Potential Effects Of The Treaty in Chile

Constanza Espinosa, co-founder of the Fundación Glaciares Chilenos (Chilean Glaciers Foundation), told Chile Today that the aim of the agreement to ensure the right to information would help both Chilean communities and ecosystems.

When asked for an example, Espinosa mentioned the case of Pascua-Lama, a gold mining project recently shut down after seven years of being on hold over environmental concerns. “In that case, the project was paralyzed thanks to the union of the community. But there are other cases where this doesn’t happen because people don’t have all the information and they become aware of the damage once it has already been made. The Escazú Agreement ensures participation and transparency on the information that would prevent this from happening”.

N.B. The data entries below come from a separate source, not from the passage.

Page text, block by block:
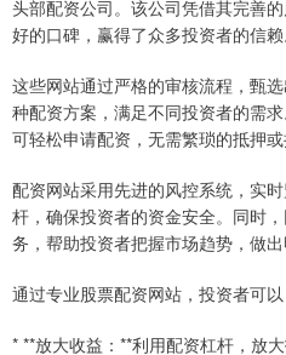
头部配资公司。该公司凭借其完善
好的口碑，赢得了众多投资者的信赖
这些网站通过严格的审核流程，甄
种配资方案，满足不同投资者的需
可轻松申请配资，无需繁琐的抵押或
配资网站采用先进的风控系统，实
杆，确保投资者的资金安全。同时
务，帮助投资者把握市场趋势，做出
通过专业股票配资网站，投资者可以
* **放大收益：**利用配资杠杆，放
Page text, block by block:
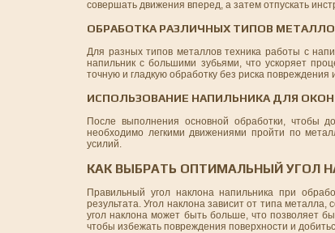
совершать движения вперед, а затем отпускать
ОБРАБОТКА РАЗЛИЧНЫХ ТИПОВ
Для разных типов металлов техника работы с
напильник с большими зубьями, что ускоряет
точную и гладкую обработку без риска повреждения
ИСПОЛЬЗОВАНИЕ НАПИЛЬНИКА ДЛЯ
После выполнения основной обработки, чтобы
необходимо легкими движениями пройти по
усилий.
КАК ВЫБРАТЬ ОПТИМАЛЬНЫЙ УГОЛ
Правильный угол наклона напильника при
результата. Угол наклона зависит от типа
угол наклона может быть больше, что позволяет
чтобы избежать повреждения поверхности и
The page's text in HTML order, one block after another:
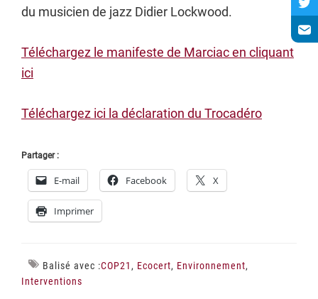
du musicien de jazz Didier Lockwood.
Téléchargez le manifeste de Marciac en cliquant
ici
Téléchargez ici la déclaration du Trocadéro
Partager :
E-mail Facebook X
Imprimer
Balisé avec :COP21 , Ecocert, Environnement,
Interventions
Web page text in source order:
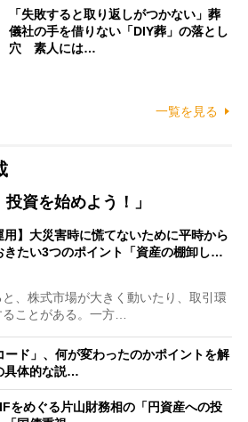
「失敗すると取り返しがつかない」葬
儀社の手を借りない「DIY葬」の落とし
穴 素人には…
一覧を見る
資を始めよう！」
用】大災害時に慌てないために平時から
きたい3つのポイント「資産の棚卸し…
、株式市場が大きく動いたり、取引環
ことがある。一方…
ード」、何が変わったのかポイントを解
具体的な説…
をめぐる片山財務相の「円資産への投
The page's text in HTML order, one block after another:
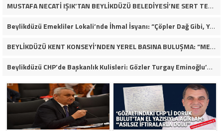
MUSTAFA NECATİ IŞIK’TAN BEYLİKDÜZÜ BELEDİYESİ’NE SERT TEPKİ: “İLK AÇILDIĞI GÜNKÜ GİBİ DEĞİL!”
Beylikdüzü Emekliler Lokali’nde İhmal İsyanı: “Çöpler Dağ Gibi, Yaşlılarımız Kaderine Terk Edildi!”
BEYLİKDÜZÜ KENT KONSEYİ’NDEN YEREL BASINA BULUŞMA: “MEVZU MEMLEKET MESELESİ
Beylikdüzü CHP’de Başkanlık Kulisleri: Gözler Turgay Eminoğlu’nda!
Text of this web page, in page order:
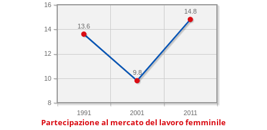
1991 2001 2011
8
10
12
14
16
14.8
9.8
13.6
Partecipazione al mercato del lavoro femminile
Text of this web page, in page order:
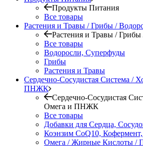
Продукты Питания
Все товары
Растения и Травы / Грибы /
Растения и Травы / Грибы
Все товары
Водоросли, Суперфуды
Грибы
Растения и Травы
Сердечно-Сосудистая Система /
ПНЖК
Сердечно-Сосудистая
Омега и ПНЖК
Все товары
Добавки для Сердца,
Коэнзим CoQ10,
Омега / Жирные Кислоты /
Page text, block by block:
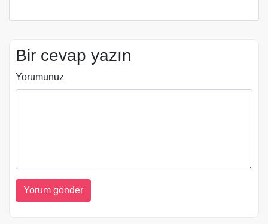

Benfeld talked about another potential improvement that the agreement would bring to the country". Those responsible for measuring the emissions today are the same companies that emit them…The treaty forces the state to oversee the emissions in sacrifice zones, and it also encourages NGOs to measure them, to get even more objective results”.

For Durán, having better access to information and participation is a tool of conflict prevention. “Committing to effectively implement those rights, far from exacerbating conflicts, will help prevent them. And there is enough experience and evidence to support this”.

International Reputation Weakens

During the session in Congress in which Allamand and Schmidt explained the reasons for not signing, the Communist Party representative Carmen Hertz spoke about the international repercussions of the government’s decision. “Chile is left in an extremely uncomfortable position. We cannot claim to have just realized that there are several problems in an agreement that we drafted”.

The president of the Commission of Foreign Relations, Jaime Naranjo, agreed with Hertz and questioned the decision. “Where is the credibility of our country? We are giving the image that we act in one line and then take direction in an opposite one”.

Being an international jurist, Durán thinks that this decision will even cost legitimacy to the country’s future commercial negotiations. “How will other countries keep on negotiating important commercial agreements with us if we disembark at the last minute?”

Hope That A Future Administration Will Sign

The final date to sign the agreement and be one of the founding members is Sept. 26, but countries can still join afterward. Durán thinks Piñera’s government will not sign the treaty, “but I’m sure that another government will, because it is consistent with our foreign policy”.

Benfeld thinks that the longer the signature is delayed, the more damage is done to the communities. “Not signing on Sept. 26 means the postponement of the delivery of the fundamental rights that are being violated today. Each day that passes is another day of uncertainty for people who live in sacrifice zones and have no idea what they are breathing”.

The agreement currently has 22 signatures, and 9 ratifications; 11 of the latter are required for the treaty to come into force.